(Records drawn from a dataset)
--- START ---
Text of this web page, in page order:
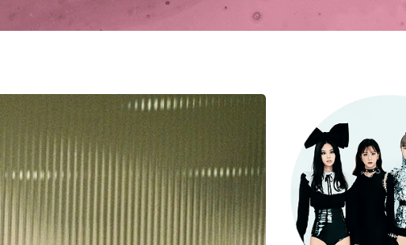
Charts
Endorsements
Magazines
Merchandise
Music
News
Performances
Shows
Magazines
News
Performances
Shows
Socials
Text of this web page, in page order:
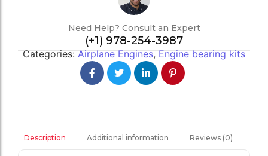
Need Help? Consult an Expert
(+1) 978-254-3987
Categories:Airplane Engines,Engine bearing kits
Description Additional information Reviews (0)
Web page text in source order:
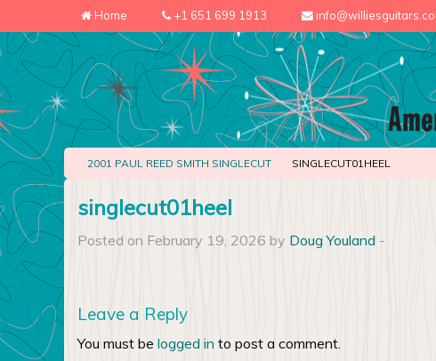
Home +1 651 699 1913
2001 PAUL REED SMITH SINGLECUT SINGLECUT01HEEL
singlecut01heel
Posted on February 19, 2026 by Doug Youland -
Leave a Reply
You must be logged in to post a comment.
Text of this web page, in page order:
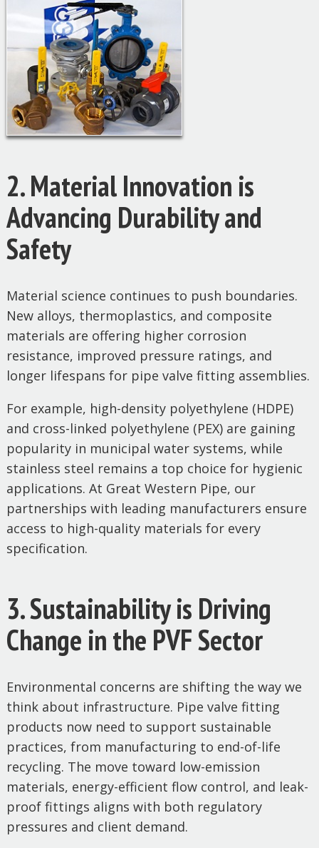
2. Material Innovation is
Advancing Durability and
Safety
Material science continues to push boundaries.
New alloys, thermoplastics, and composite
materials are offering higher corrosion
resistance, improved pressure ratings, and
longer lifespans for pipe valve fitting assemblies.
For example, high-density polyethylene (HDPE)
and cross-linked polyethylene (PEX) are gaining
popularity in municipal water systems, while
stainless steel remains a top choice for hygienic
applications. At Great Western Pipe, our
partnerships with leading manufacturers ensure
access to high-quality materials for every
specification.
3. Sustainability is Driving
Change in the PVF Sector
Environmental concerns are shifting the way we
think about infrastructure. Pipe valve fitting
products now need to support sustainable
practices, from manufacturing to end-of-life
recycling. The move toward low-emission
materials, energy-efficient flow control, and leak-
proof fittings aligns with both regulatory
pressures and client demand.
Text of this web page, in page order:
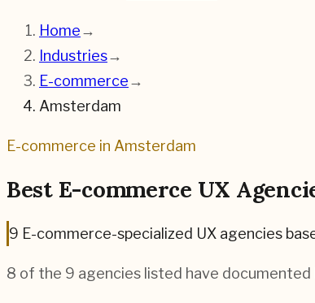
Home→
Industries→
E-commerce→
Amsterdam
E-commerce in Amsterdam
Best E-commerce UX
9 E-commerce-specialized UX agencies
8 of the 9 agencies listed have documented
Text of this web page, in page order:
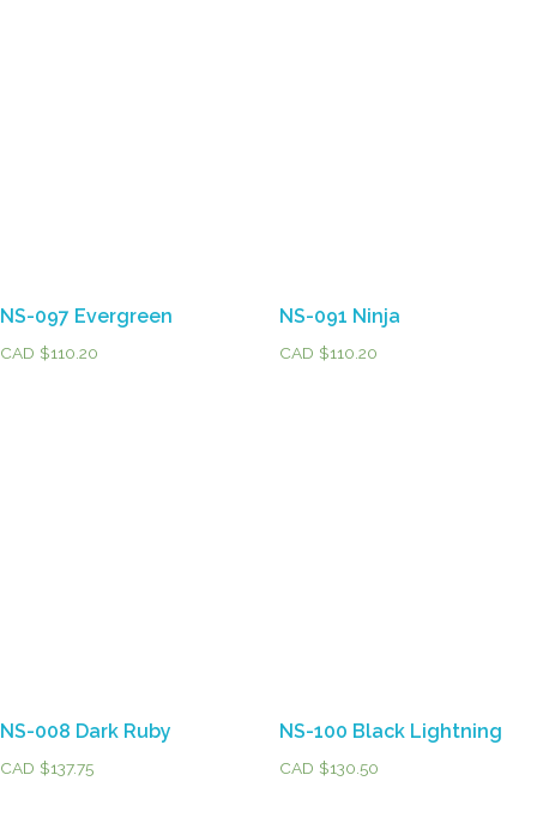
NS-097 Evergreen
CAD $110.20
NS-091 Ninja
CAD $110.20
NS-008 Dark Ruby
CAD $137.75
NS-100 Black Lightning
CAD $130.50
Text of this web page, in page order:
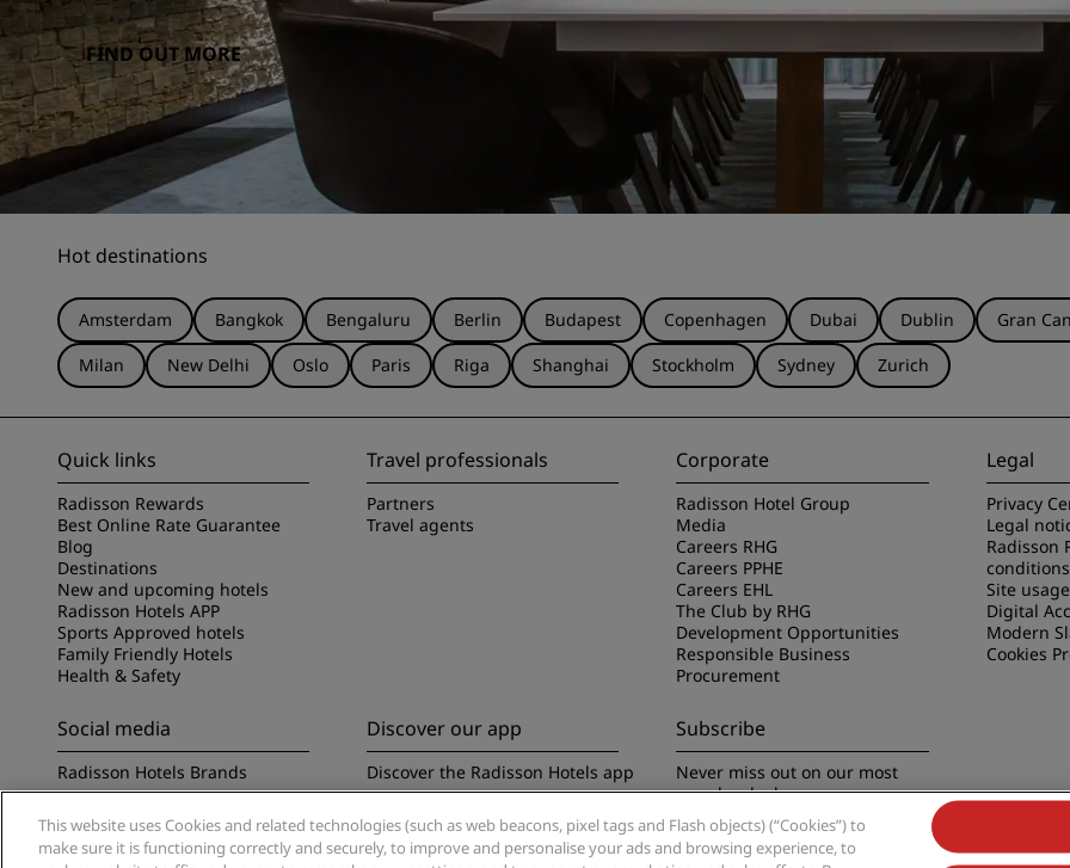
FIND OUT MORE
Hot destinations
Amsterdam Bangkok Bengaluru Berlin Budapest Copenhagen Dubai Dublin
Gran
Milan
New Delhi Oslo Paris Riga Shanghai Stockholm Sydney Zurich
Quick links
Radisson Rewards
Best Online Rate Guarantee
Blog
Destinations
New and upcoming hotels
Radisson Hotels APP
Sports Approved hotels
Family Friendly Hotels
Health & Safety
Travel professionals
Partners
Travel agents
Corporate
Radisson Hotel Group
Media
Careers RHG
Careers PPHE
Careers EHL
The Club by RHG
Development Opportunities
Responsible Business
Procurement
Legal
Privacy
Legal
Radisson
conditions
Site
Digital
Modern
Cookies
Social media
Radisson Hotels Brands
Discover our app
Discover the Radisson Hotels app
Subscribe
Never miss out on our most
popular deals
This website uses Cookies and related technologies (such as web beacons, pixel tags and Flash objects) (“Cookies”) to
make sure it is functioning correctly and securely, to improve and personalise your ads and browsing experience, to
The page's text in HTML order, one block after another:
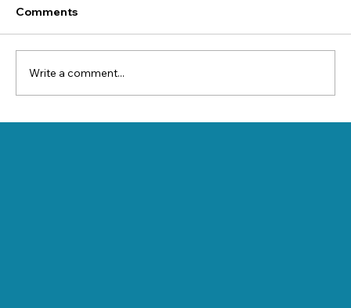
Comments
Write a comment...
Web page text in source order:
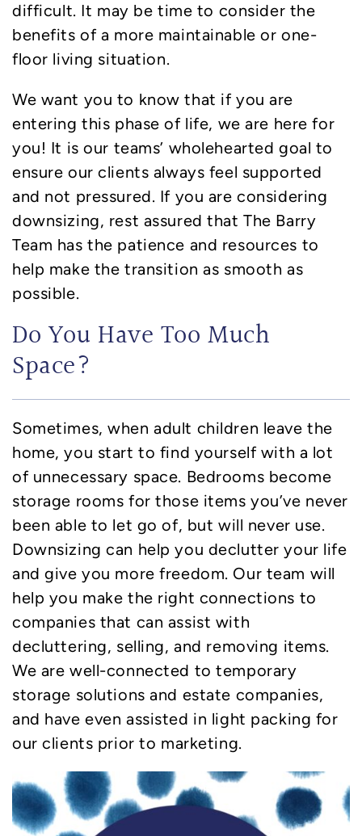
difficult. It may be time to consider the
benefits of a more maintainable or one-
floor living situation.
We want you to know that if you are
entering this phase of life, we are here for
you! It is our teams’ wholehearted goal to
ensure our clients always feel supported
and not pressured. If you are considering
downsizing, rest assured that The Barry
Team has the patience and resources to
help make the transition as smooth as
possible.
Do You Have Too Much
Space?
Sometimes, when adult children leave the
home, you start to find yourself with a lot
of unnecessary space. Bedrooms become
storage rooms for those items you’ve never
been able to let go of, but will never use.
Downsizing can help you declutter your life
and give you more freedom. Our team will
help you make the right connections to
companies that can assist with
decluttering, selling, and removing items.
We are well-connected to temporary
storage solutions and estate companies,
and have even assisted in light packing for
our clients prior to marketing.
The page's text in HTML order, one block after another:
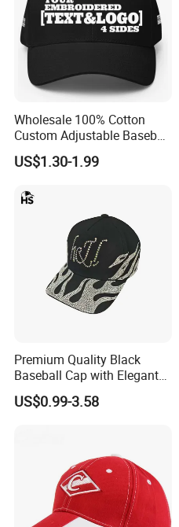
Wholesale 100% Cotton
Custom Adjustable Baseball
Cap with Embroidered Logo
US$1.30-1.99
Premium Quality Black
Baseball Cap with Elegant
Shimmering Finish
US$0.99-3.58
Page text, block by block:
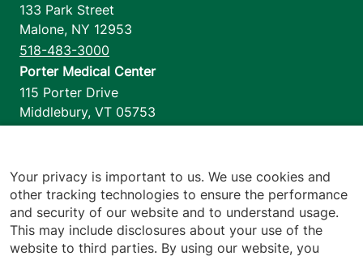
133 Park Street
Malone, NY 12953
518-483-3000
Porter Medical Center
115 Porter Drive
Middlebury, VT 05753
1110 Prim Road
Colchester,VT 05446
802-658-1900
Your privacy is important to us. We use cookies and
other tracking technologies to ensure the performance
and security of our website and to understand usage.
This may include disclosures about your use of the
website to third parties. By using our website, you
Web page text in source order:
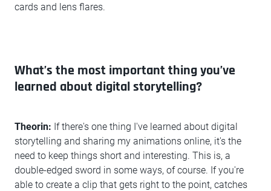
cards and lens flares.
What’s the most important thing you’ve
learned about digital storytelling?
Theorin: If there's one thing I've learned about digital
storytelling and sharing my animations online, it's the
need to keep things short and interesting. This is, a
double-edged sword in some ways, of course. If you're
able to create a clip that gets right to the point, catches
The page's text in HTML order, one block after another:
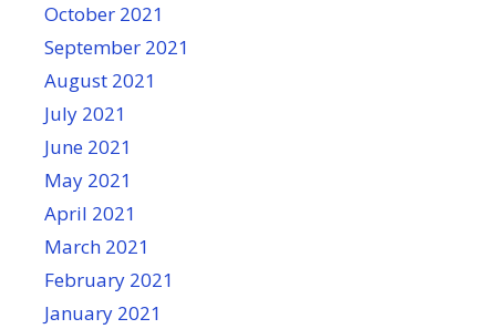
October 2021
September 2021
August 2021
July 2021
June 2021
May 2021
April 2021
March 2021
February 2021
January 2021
--- END ---
From the records above, repeat exactly the lines from the one with "storage rooms for those items you’ve never" through the one with "decluttering, selling, and removing items.", both included.

The completed task:
storage rooms for those items you’ve never
been able to let go of, but will never use.
Downsizing can help you declutter your life
and give you more freedom. Our team will
help you make the right connections to
companies that can assist with
decluttering, selling, and removing items.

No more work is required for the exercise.